* _MATERIAL SHOWN_:

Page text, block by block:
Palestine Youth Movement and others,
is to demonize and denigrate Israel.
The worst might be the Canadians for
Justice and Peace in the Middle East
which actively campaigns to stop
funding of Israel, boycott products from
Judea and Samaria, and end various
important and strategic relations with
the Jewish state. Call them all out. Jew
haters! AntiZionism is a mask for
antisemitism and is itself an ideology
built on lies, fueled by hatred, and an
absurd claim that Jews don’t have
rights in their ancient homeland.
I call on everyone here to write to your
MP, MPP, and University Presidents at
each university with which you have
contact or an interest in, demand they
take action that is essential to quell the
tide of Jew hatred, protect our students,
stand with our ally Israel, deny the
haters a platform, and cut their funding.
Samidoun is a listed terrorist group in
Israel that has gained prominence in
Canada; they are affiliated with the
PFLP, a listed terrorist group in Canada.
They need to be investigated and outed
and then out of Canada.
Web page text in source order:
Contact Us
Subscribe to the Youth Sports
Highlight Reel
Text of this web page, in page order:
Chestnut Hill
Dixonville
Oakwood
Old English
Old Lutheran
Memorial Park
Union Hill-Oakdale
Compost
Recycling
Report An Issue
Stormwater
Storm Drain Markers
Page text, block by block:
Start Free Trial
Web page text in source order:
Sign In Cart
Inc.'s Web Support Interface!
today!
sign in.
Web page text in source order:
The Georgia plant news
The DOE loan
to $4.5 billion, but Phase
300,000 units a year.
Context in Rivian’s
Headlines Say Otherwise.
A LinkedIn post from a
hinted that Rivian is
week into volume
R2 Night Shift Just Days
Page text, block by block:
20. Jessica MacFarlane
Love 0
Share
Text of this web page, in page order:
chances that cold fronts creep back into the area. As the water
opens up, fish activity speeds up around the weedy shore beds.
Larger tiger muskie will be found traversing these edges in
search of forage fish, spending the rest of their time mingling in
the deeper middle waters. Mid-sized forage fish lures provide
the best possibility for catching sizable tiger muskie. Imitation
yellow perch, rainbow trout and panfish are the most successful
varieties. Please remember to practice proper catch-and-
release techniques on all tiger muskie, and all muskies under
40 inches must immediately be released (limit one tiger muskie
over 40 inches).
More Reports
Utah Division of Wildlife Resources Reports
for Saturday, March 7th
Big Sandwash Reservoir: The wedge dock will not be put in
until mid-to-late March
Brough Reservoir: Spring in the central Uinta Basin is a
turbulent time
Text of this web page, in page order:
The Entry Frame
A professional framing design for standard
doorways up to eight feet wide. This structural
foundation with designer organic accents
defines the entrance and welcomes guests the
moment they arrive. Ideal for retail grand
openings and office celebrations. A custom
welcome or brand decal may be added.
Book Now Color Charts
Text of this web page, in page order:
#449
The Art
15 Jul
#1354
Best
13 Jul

* _PROBLEM_:
Please return every line of the records above that contains the word "group".

* _RESPONSE BELOW_:
Samidoun is a listed terrorist group in
PFLP, a listed terrorist group in Canada.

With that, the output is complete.